Paylaş
Herve Abajoli’den söz ediyoruz.
Kentin en eski sakinlerinden, Laventen bir aileden geliyor Herve.
1962 doğumlu...
Geçmişte çok parlak bir işadamıydı, şimdilerde ise içe dönük bir yaşamı var.
Son birkaç yıldır bir roman üzerine çalışıyordu.
Yakın çevresi, onun bu süreçteki çabalarına şahit...
Birkaç yabancı dile hakimiyetinin de katkısıyla, öteden beri biriktirilerek oluşmuş muazzam bir entelektüeliteden çok özel şeyler oluşacağı kesindi.
Neticede roman tamamlandı.
Şu anda “Büyük Sır Üstadı” adıyla satışa sunuldu.
Kendi adımıza bir edebiyat eseri için yorum yapmaya ve tavsiyede bulunmaya kalkışacak kadar “hadsiz” değiliz.
Ancak referans kabul edilen kişilerin, bahse konu romana yaklaşımlarını görünce farklı bir durumla karşı karşıya olduğumuzu da kavrayabiliyoruz.
Türk edebiyatının kutuplarından İhsan Oktay Anar, hiç kimseyi ve hiçbir romanı bu denli kolayından ve mesnetsiz önemsemez, övmez.

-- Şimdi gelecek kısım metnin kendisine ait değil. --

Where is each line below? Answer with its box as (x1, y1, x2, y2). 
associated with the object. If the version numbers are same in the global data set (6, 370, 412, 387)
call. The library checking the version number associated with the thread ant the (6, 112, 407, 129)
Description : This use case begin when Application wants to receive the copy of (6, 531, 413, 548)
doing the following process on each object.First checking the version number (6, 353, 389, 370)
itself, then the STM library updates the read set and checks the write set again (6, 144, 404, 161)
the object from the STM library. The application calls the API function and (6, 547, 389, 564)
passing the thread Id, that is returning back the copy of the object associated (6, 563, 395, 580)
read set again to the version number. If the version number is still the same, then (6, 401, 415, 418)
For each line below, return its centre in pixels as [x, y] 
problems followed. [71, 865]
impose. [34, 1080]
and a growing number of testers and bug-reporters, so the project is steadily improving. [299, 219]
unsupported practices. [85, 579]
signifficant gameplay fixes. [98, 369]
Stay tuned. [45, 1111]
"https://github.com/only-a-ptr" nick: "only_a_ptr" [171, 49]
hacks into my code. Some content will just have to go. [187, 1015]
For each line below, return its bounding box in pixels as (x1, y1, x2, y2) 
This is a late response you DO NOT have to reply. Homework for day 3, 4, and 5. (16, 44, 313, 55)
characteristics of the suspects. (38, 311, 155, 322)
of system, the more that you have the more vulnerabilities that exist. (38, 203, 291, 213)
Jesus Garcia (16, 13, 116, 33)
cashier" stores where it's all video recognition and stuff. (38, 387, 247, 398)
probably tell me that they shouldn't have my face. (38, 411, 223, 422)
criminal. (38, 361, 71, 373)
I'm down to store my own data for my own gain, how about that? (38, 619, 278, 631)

Yine Türkiye’nin en yetkin roman ve senaryo yazarlarından Ahmet Yurdakul’un “çok ciddi bir olayla karşı karşıyayız” şeklinde bir yorumuna tesadüf edemezsiniz.
Esasında “roman” türü, şayet başarılı ve kalıcı olma iddiası taşıyorsa, içindeki örgüyü; tarih, sosyoloji, psikoloji, iktisat, felsefe, coğrafya, antropoloji, fütürizm ve benzer disiplinlerle destekleyerek, bütünlüklü bir teze dönüştürüyor olması gerekir.

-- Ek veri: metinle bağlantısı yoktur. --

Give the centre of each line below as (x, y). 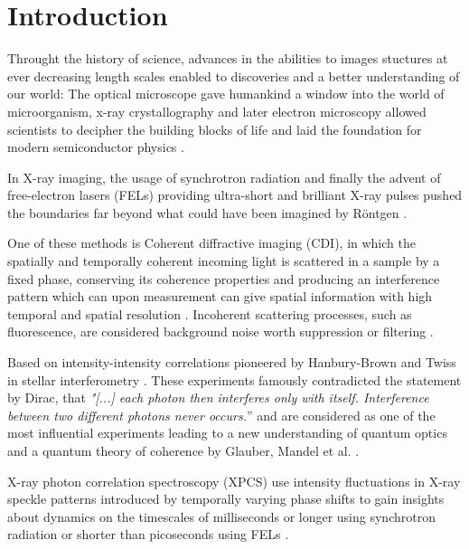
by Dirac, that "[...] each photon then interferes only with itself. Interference (218, 398)
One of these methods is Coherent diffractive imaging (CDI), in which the (211, 243)
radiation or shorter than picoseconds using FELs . (148, 534)
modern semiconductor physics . (96, 147)
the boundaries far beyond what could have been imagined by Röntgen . (207, 212)
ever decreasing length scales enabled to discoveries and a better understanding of (234, 76)
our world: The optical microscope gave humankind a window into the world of (226, 94)
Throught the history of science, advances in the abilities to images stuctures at (228, 58)
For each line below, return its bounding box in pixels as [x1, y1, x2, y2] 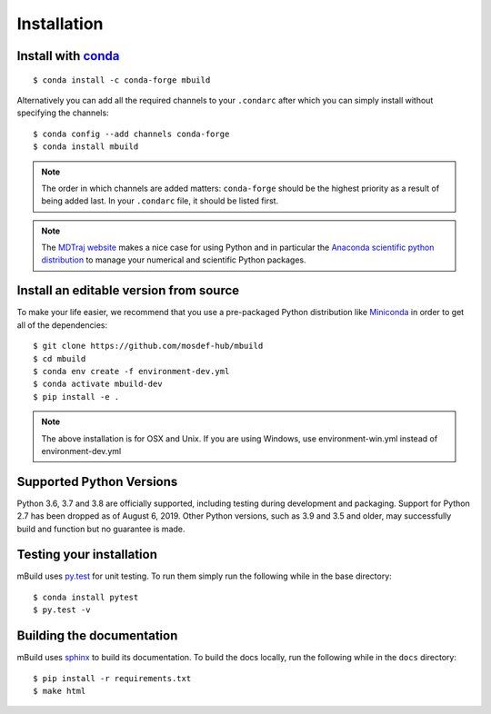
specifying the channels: [16, 107, 109, 118]
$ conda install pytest [33, 591, 139, 602]
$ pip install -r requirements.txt [33, 673, 192, 683]
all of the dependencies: [16, 319, 108, 331]
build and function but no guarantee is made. [16, 523, 185, 534]
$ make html [33, 686, 86, 696]
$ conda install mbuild [33, 142, 139, 152]
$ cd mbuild [33, 353, 86, 363]
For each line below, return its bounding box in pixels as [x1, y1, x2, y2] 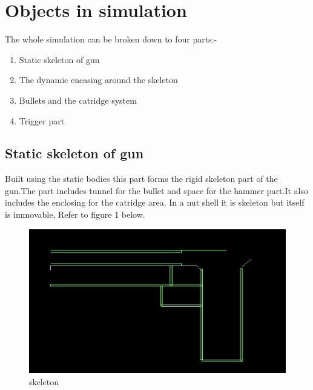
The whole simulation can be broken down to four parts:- [5, 33, 217, 45]
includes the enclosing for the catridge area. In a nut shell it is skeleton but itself [5, 196, 305, 209]
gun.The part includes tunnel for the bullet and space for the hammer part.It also [5, 184, 308, 197]
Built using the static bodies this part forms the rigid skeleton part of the [5, 172, 278, 185]
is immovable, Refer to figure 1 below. [5, 208, 145, 221]
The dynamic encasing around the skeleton [19, 73, 178, 86]
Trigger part [19, 114, 65, 127]
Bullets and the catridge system [19, 93, 137, 106]

Romanın hangi zamanda geçtiği önem taşımaz.
Edebiyat eseri iddiası taşıyan romanlar, bugünü gözlediği gibi, geleceğe dair de toplumsal ve bireysel mesajlar içerir.

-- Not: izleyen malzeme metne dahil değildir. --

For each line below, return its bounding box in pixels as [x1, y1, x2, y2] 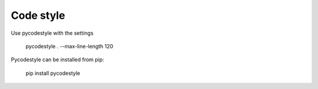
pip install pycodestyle [25, 70, 81, 77]
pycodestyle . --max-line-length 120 [25, 42, 114, 50]
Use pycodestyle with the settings [11, 29, 94, 37]
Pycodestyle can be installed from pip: [11, 56, 104, 63]
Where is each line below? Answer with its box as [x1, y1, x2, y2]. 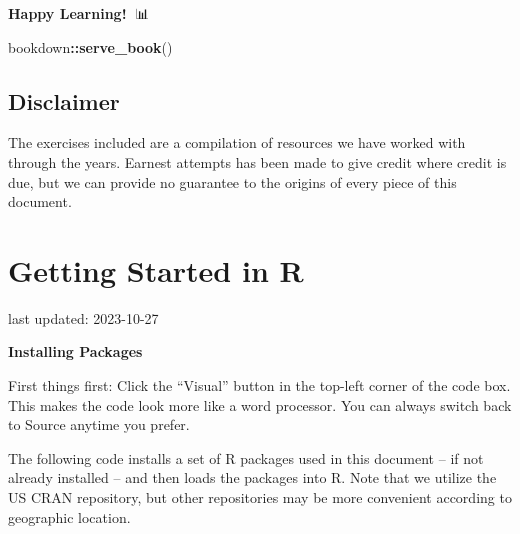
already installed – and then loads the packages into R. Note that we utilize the [8, 467, 497, 488]
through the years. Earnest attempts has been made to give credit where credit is [8, 151, 507, 172]
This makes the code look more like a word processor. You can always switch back [8, 394, 512, 415]
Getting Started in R [8, 249, 304, 290]
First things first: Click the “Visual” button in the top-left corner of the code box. [8, 375, 511, 396]
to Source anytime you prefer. [8, 414, 190, 435]
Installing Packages [8, 341, 143, 362]
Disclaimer [8, 85, 120, 116]
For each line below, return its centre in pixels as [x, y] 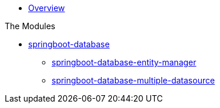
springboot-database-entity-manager [124, 62]
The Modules [30, 26]
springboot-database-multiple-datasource [133, 80]
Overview [47, 8]
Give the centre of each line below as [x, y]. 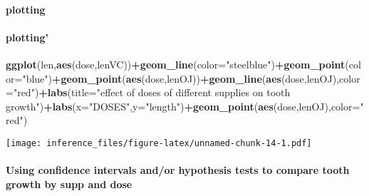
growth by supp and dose [69, 184]
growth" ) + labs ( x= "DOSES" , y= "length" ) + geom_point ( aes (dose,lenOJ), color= [183, 106]
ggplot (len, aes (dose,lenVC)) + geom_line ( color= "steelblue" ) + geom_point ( [177, 64]
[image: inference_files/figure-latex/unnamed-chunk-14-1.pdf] [159, 143]
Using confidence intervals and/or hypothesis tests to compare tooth [178, 170]
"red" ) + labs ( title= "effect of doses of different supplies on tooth [152, 92]
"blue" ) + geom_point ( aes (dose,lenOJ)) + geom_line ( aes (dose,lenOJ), [181, 78]
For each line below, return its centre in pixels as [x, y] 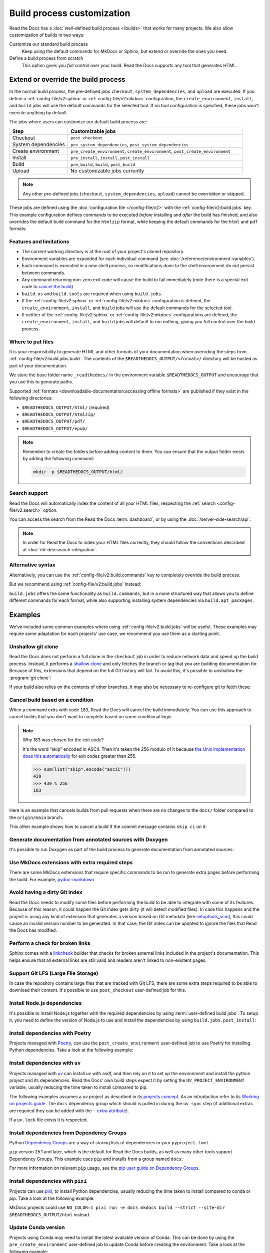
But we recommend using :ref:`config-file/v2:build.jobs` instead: [75, 584]
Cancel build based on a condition [51, 700]
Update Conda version [37, 1227]
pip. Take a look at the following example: [52, 1198]
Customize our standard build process [49, 44]
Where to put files [31, 342]
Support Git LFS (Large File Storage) [54, 973]
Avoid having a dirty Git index [46, 892]
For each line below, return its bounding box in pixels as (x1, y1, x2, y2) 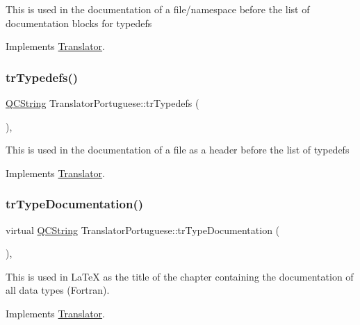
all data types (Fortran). (6, 283, 110, 297)
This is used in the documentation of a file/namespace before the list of (6, 2, 310, 16)
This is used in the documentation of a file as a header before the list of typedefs (6, 142, 350, 157)
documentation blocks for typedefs (6, 15, 152, 30)
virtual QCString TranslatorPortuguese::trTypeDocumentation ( (6, 222, 280, 237)
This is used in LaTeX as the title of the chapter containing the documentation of (6, 269, 354, 283)
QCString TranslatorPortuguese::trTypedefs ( (6, 96, 199, 110)

Herve Abajoli eline kalem almadan çok önce “yola” çıkmış ve mayalamaya başlamış kişilik. Bu sebeple romana dair o analitik olgunluğu hemen hissediyorsunuz.
Bu eserin tanıtımı henüz başlamadı.
Türkiye’de bir yeni yazar ve yeni kitapla ilgili yayınevi ve dağıtım problemleri, maalesef içler acısıdır.
Bu yüzden Herve, mümkün olduğunca “ipleri” elinde tutmaya gayret ediyor.
Romanın, satın alma linkleri şöyle, Türkiye’de; www.herveabajoli.com ve www.buyuksirustadi.com
Yurt dışında; Amazon dağıtım ağlarının tamamında, roman adı ‘Büyük Sır Üstadı’ olarak aratabilirsiniz.
-----
Orta vadeli program
HÜKÜMET, Orta Vadeli Ekonomik (OVP) programını açıkladı.
Baştan söyleyelim, oldukça iyimser beklentiler içeren OVP bize inandırıcı gelmedi.
2020 yılına kadar her yıl %5,5 oranında bir ekonomik büyüme öngörülüyor.
Bu durumda bile, vaktiyle Cumhuriyetin 100’üncü yılı için açıklanan hedeflerin çok uzağında kalınıyor.
Yani 2023 hedefleri “yalan” oldu.
OVP’ye göre 2020 yılı için GYMH 1.083 trilyon dolar, kişi başı gelir 13.024 dolar, ihracat ise 195 milyar dolar planlanmış.
Hatırlarsanız, bu rakamlar 2023 yılında sırasıyla 2 trilyon dolar, 20.000 dolar ve 500 milyar dolar olacaktı.
Bu denli revize edilen OVP rakamları “gerçekçi midir?” diye sorulursa, bu hedeflerin de tutmama ihtimalinin yüksek olduğunu söyleyebiliriz.
Bir defa, 4 yıl üst üste %5,5 ekonomik büyüme, geçmiş ortalamaların üstünde, iddialı bir oran.
Programa göre, yıllar içinde hem bütçe açığı hem de cari açık, milli gelire göre oransal olarak düşüyor.
Türkiye “büyüme performansını” cari açık vererek ya da bütçe açığı ile hareketlendiren bir ekonomidir.
Bu nedenle bu seviyede bir büyüme nasıl olacak, ikna edici değil.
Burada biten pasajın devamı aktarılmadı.